== Segment start ==
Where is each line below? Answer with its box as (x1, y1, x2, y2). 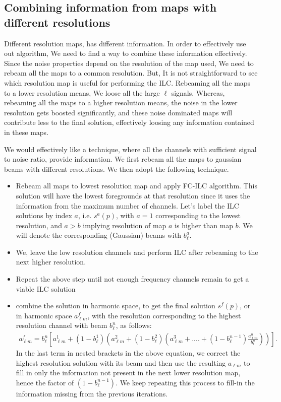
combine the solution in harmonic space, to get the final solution (16, 300, 215, 311)
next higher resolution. (16, 256, 86, 267)
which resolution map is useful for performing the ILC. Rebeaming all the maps (4, 77, 251, 88)
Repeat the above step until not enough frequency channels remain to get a (16, 274, 249, 284)
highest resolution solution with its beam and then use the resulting (16, 357, 226, 368)
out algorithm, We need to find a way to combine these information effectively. (4, 48, 247, 58)
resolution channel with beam (16, 320, 107, 330)
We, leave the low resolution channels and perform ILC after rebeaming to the (16, 246, 258, 257)
== Segment end ==
### [Task requirements]
Retype, exactly and only, the lines running from the one with "combine the solution" through the final line of the listing above.

### [Result for this task]
combine the solution in harmonic space, to get the final solution (16, 300, 215, 311)
next higher resolution. (16, 256, 86, 267)
which resolution map is useful for performing the ILC. Rebeaming all the maps (4, 77, 251, 88)
Repeat the above step until not enough frequency channels remain to get a (16, 274, 249, 284)
highest resolution solution with its beam and then use the resulting (16, 357, 226, 368)
out algorithm, We need to find a way to combine these information effectively. (4, 48, 247, 58)
resolution channel with beam (16, 320, 107, 330)
We, leave the low resolution channels and perform ILC after rebeaming to the (16, 246, 258, 257)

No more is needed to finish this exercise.